Which was why he felt it all the more keenly when, the following year, Evelyn packed her clothes and Lesley’s and not much else, and moved herself and her ten-year-old daughter to Spokane, where they joined a commune.
For the second time in his life, Jens Jensen swore off women forever.
“Gentle sex my ass,” he was heard to say, on a fairly regular basis, after Evelyn left.
In the years that followed Jens gave free reign to his taciturnity. He raised Sam with as little dialogue as humanly possible, communicating mostly with gestures, pointing and nodding or shaking his head as they chased twin lambs running in opposite directions, Jens limping slowly one way and Sam dashing the other. When Sam asked for help with his homework, Jens shrugged to indicate he didn’t know the answer. Occasionally, he’d make brief, dour observations on life, trying to give Sam some armor against the vicissitudes of this hard, hard world.
He knew this was not the way to raise a child, especially a child whose mother had essentially abandoned him. (Sam went to visit his mother and sister during every school holiday and for the part of each summer that Jens and the farm could spare him, but Evelyn never returned, and never sent Lesley to visit Jens. Maybe because Jens never asked.) But it seemed to Jens that words, once they left your mouth, became weapons, and so it was better not to speak, or if speech was necessary, to speak only in rebuke, to launch a preemptive attack. His own son was never intentionally on the outside of that defensive wall, but there you go. Sometimes these things just happen.

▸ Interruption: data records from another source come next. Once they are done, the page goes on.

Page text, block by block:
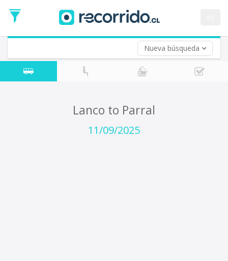
Nueva búsqueda
Date
Return trip (opt)
Return
Date
Lanco to Parral
11/09/2025
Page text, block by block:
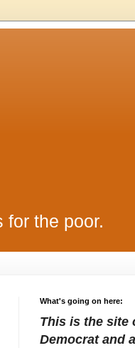
for the poor.
What's going on here:
This is the site
Democrat and
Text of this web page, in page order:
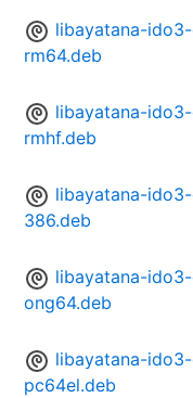
libayatana-ido3-
rm64.deb
libayatana-ido3-
rmhf.deb
libayatana-ido3-
386.deb
libayatana-ido3-
ong64.deb
libayatana-ido3-
pc64el.deb
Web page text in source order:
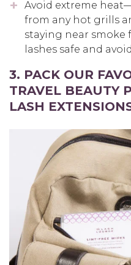
Avoid extreme
from any hot grills
staying near smoke
lashes safe and
3. PACK OUR
TRAVEL BEAUTY
LASH
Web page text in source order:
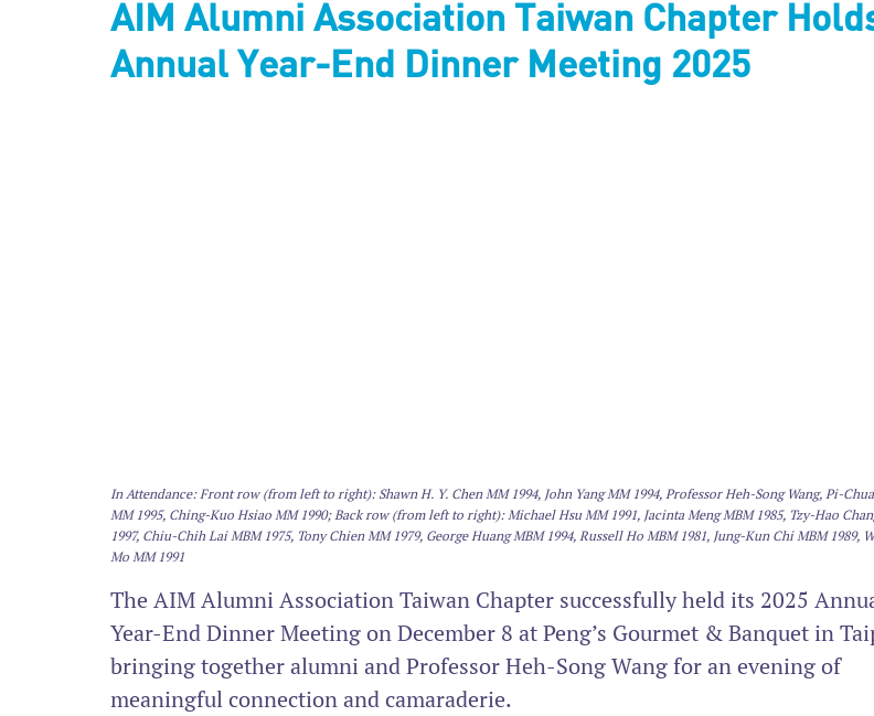
AIM Alumni Association Taiwan Chapter
Annual Year-End Dinner Meeting 2025
In Attendance: Front row (from left to right): Shawn H. Y. Chen MM 1994, John Yang MM 1994, Professor Heh-Song Wang, Pi-
MM 1995, Ching-Kuo Hsiao MM 1990; Back row (from left to right): Michael Hsu MM 1991, Jacinta Meng MBM 1985, Tzy-Hao
1997, Chiu-Chih Lai MBM 1975, Tony Chien MM 1979, George Huang MBM 1994, Russell Ho MBM 1981, Jung-Kun Chi MBM 1989,
Mo MM 1991
The AIM Alumni Association Taiwan Chapter successfully held its 2025
Year-End Dinner Meeting on December 8 at Peng’s Gourmet & Banquet in
bringing together alumni and Professor Heh-Song Wang for an evening of
meaningful connection and camaraderie.
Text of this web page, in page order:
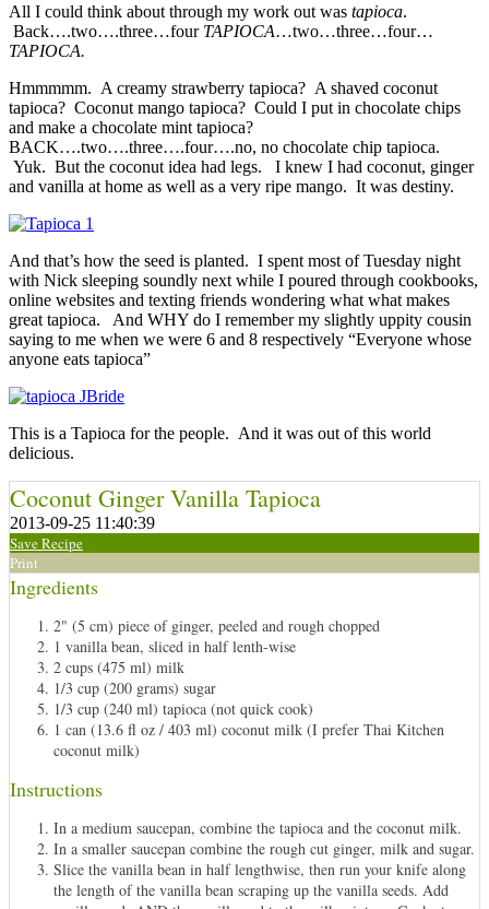
All I could think about through my work out was tapioca.
Back….two….three…four TAPIOCA…two…three…four…
TAPIOCA.
Hmmmmm. A creamy strawberry tapioca? A shaved coconut
tapioca? Coconut mango tapioca? Could I put in chocolate chips
and make a chocolate mint tapioca?
BACK….two….three….four….no, no chocolate chip tapioca.
Yuk. But the coconut idea had legs. I knew I had coconut, ginger
and vanilla at home as well as a very ripe mango. It was destiny.
And that’s how the seed is planted. I spent most of Tuesday night
with Nick sleeping soundly next while I poured through cookbooks,
online websites and texting friends wondering what what makes
great tapioca. And WHY do I remember my slightly uppity cousin
saying to me when we were 6 and 8 respectively “Everyone whose
anyone eats tapioca”
This is a Tapioca for the people. And it was out of this world
delicious.
Coconut Ginger Vanilla Tapioca
2013-09-25 11:40:39
Save Recipe
Print
Ingredients
2" (5 cm) piece of ginger, peeled and rough chopped
1 vanilla bean, sliced in half lenth-wise
2 cups (475 ml) milk
1/3 cup (200 grams) sugar
1/3 cup (240 ml) tapioca (not quick cook)
1 can (13.6 fl oz / 403 ml) coconut milk (I prefer Thai Kitchen
coconut milk)
Instructions
In a medium saucepan, combine the tapioca and the coconut milk.
In a smaller saucepan combine the rough cut ginger, milk and sugar.
Slice the vanilla bean in half lengthwise, then run your knife along
the length of the vanilla bean scraping up the vanilla seeds. Add
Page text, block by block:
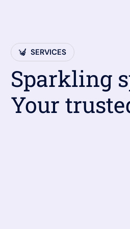
SERVICES
Sparkling
Your
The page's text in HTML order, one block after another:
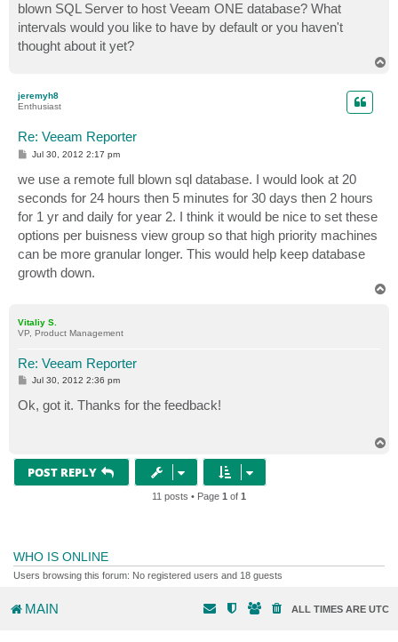
blown SQL Server to host Veeam ONE database? What
intervals would you like to have by default or you haven't
thought about it yet?
jeremyh8
Enthusiast
Re: Veeam Reporter
P
t
Jul 30, 2012 2:17 pm
we use a remote full blown sql database. I would look at 20
seconds for 24 hours then 5 minutes for 30 days then 2 hours
for 1 yr and daily for year 2. I think it would be nice to set these
options per buisness view group so that high priority machines
can be more granular longer. This would help keep database
growth down.
Vitaliy S.
VP, Product Management
Re: Veeam Reporter
P
s
t
Jul 30, 2012 2:36 pm
Ok, got it. Thanks for the feedback!
POST REPLY
11 posts • Page 1 of 1
WHO IS ONLINE
Users browsing this forum: No registered users and 18 guests
MAIN ALL TIMES ARE UTC
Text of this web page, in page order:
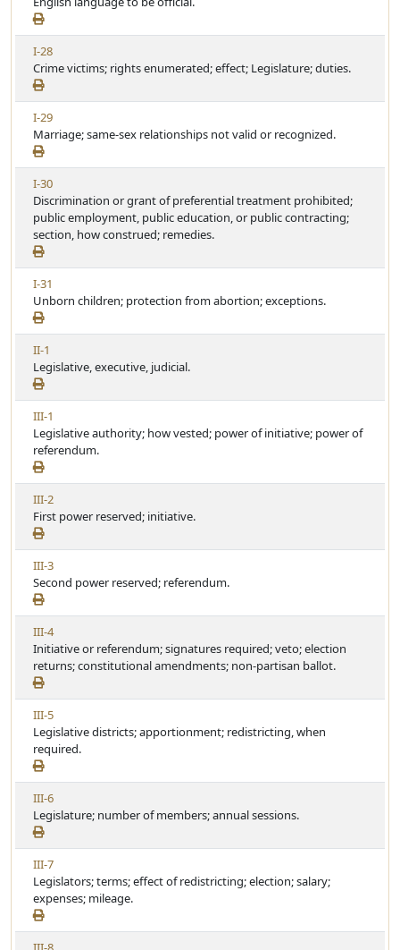
l
e
t
i
c
l
e
e
w
A
r
t
i
c
l
e
V
i
e
w
A
r
t
i
c
l
e
I-28
Crime victims; rights enumerated; effect; Legislature; duties.
V
i
e
w
A
r
t
i
c
l
e
I-29
Marriage; same-sex relationships not valid or recognized.
V
i
e
w
A
r
t
i
c
l
e
I-30
Discrimination or grant of preferential treatment prohibited;
public employment, public education, or public contracting;
section, how construed; remedies.
V
i
e
w
A
r
t
i
c
l
e
I-31
Unborn children; protection from abortion; exceptions.
V
i
e
w
A
r
t
i
c
l
e
II-1
Legislative, executive, judicial.
V
i
e
w
A
r
t
i
c
l
e
III-1
Legislative authority; how vested; power of initiative; power of
referendum.
V
i
e
w
A
r
t
i
c
l
e
III-2
First power reserved; initiative.
V
i
e
w
A
r
t
i
c
l
e
III-3
Second power reserved; referendum.
V
i
e
w
A
r
t
i
c
l
e
III-4
Initiative or referendum; signatures required; veto; election
returns; constitutional amendments; non-partisan ballot.
V
i
e
w
A
r
t
i
c
l
e
III-5
Legislative districts; apportionment; redistricting, when
required.
V
i
e
w
A
r
t
i
c
III-6
Legislature; number of members; annual sessions.
V
i
e
w
A
III-7
Legislators; terms; effect of redistricting; election; salary;
expenses; mileage.
V
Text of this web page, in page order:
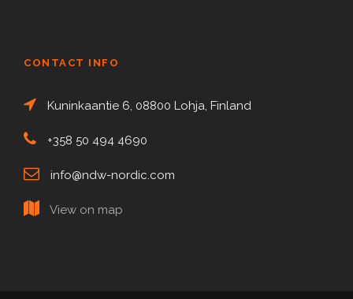
CONTACT INFO
Kuninkaantie 6, 08800 Lohja, Finland
+358 50 494 4690
info@ndw-nordic.com
View on map

And yet Sam grew in grace and cheerfulness, never entirely happy with his role as the son of a sheep farmer but generally content with the life that had been handed to him, in spite of the discarded poet chafing in his soul.
After graduating from high school, Sam moved into a one-bedroom tiny home in the Village, a mother-in-law unit built for a relationship that never quite materialized, and got a job as a mail carrier with the post office. Monday through Friday, Sam chatted genially with postmistress Jenny and her son Seth, and delivered sewer bills and electric bills and the dreaded water bills—you wouldn’t think it would cost so much to have water in a place surrounded by it, but it does—and tax refunds and notices saying Open this letter You May Have Already Won Millions, and the genealogy.com results that told Jack Swartout he was related to King Louis the somethingth of France, and organic seed catalogues and the Seattle Times and the New York Times. Sam told everyone this was his way of being a man of letters, and everyone always smiled when Sam said it, because they knew he wished it were so. But he said it in jest; there was no bitterness in him, just gentle self-deprecating humor.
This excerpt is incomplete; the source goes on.